Jimmy Kidega

Personal information
- Full name: James Jimmy Kidega
- Date of birth: 16 August 1982 (age 43)
- Place of birth: Jinja, Uganda
- Height: 1.80 m (5 ft 11 in)
- Position: Midfielder

Senior career*
- Years: Team / Apps / (Gls)
- 2001: SC Villa
- 2002–2004: Express
- 2005–2008: Rayon Sports
- 2008: La Passe
- 2008–2010: Rayon Sports
- 2010–2011: Gulu United
- 2011–2012: Uganda Revenue Authority
- 2012: Chanthaburi
- 2013: Bontang

International career
- 2003–2008: Uganda / 2 / (0)

= Jimmy Kidega =

Ugandan footballer (born 1982)

James Jimmy Kidega (born 16 August 1982) is an Ugandan former footballer who played as a midfielder.

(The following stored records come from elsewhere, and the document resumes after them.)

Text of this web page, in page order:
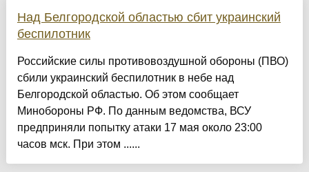
Над Белгородской областью сбит украинский
беспилотник
Российские силы противовоздушной обороны (ПВО)
сбили украинский беспилотник в небе над
Белгородской областью. Об этом сообщает
Минобороны РФ. По данным ведомства, ВСУ
предприняли попытку атаки 17 мая около 23:00
часов мск. При этом ......
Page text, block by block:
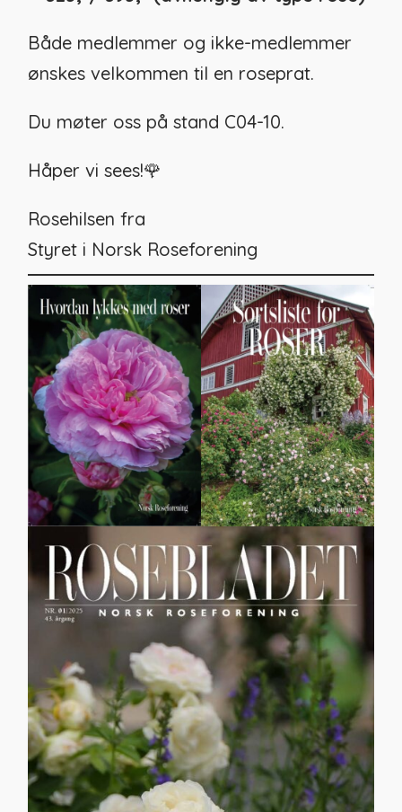
Både medlemmer og ikke-medlemmer
ønskes velkommen til en roseprat.
Du møter oss på stand C04-10.
Håper vi sees!🌹
Rosehilsen fra
Styret i Norsk Roseforening
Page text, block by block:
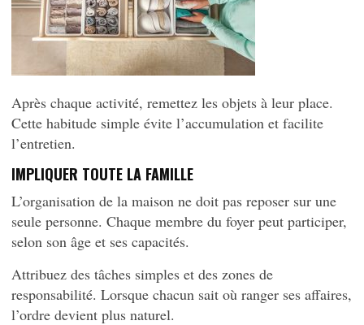
Après chaque activité, remettez les objets à leur place.
Cette habitude simple évite l’accumulation et facilite
l’entretien.
IMPLIQUER TOUTE LA FAMILLE
L’organisation de la maison ne doit pas reposer sur une
seule personne. Chaque membre du foyer peut participer,
selon son âge et ses capacités.
Attribuez des tâches simples et des zones de
responsabilité. Lorsque chacun sait où ranger ses affaires,
l’ordre devient plus naturel.
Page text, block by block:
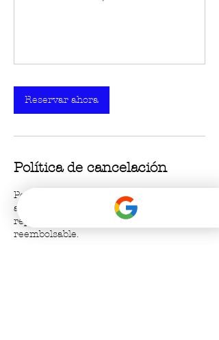
Reservar ahora
Política de cancelación
Por favor, avísenos con 24 horas de
antelación si no puede asistir o necesita
reprogramar su cita. El anticipo no es
reembolsable.
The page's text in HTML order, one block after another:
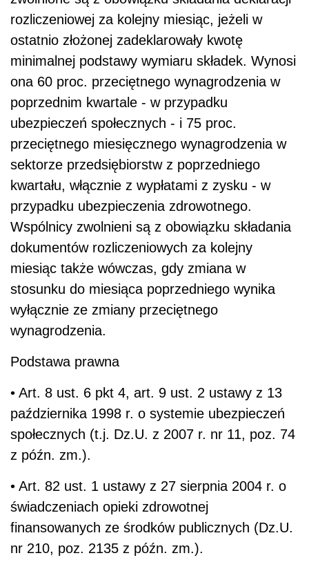
rozliczeniowej za kolejny miesiąc, jeżeli w
ostatnio złożonej zadeklarowały kwotę
minimalnej podstawy wymiaru składek. Wynosi
ona 60 proc. przeciętnego wynagrodzenia w
poprzednim kwartale - w przypadku
ubezpieczeń społecznych - i 75 proc.
przeciętnego miesięcznego wynagrodzenia w
sektorze przedsiębiorstw z poprzedniego
kwartału, włącznie z wypłatami z zysku - w
przypadku ubezpieczenia zdrowotnego.
Wspólnicy zwolnieni są z obowiązku składania
dokumentów rozliczeniowych za kolejny
miesiąc także wówczas, gdy zmiana w
stosunku do miesiąca poprzedniego wynika
wyłącznie ze zmiany przeciętnego
wynagrodzenia.
Podstawa prawna
• Art. 8 ust. 6 pkt 4, art. 9 ust. 2 ustawy z 13
października 1998 r. o systemie ubezpieczeń
społecznych (t.j. Dz.U. z 2007 r. nr 11, poz. 74
z późn. zm.).
• Art. 82 ust. 1 ustawy z 27 sierpnia 2004 r. o
świadczeniach opieki zdrowotnej
finansowanych ze środków publicznych (Dz.U.
nr 210, poz. 2135 z późn. zm.).
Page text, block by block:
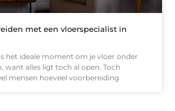
met een vloerspecialist in
het ideale moment om je vloer onder
want alles ligt toch al open. Toch
mensen hoeveel voorbereiding

==Early and personal life==
Born in Jinja, his brother is Moses Oloya, who also played international football for Uganda.

==Career==
Kidega played club football for SC Villa, Express, Rayon Sports, La Passe, Gulu United, Uganda Revenue Authority, Chanthaburi and Bontang. He also earned two caps for the Ugandan national team.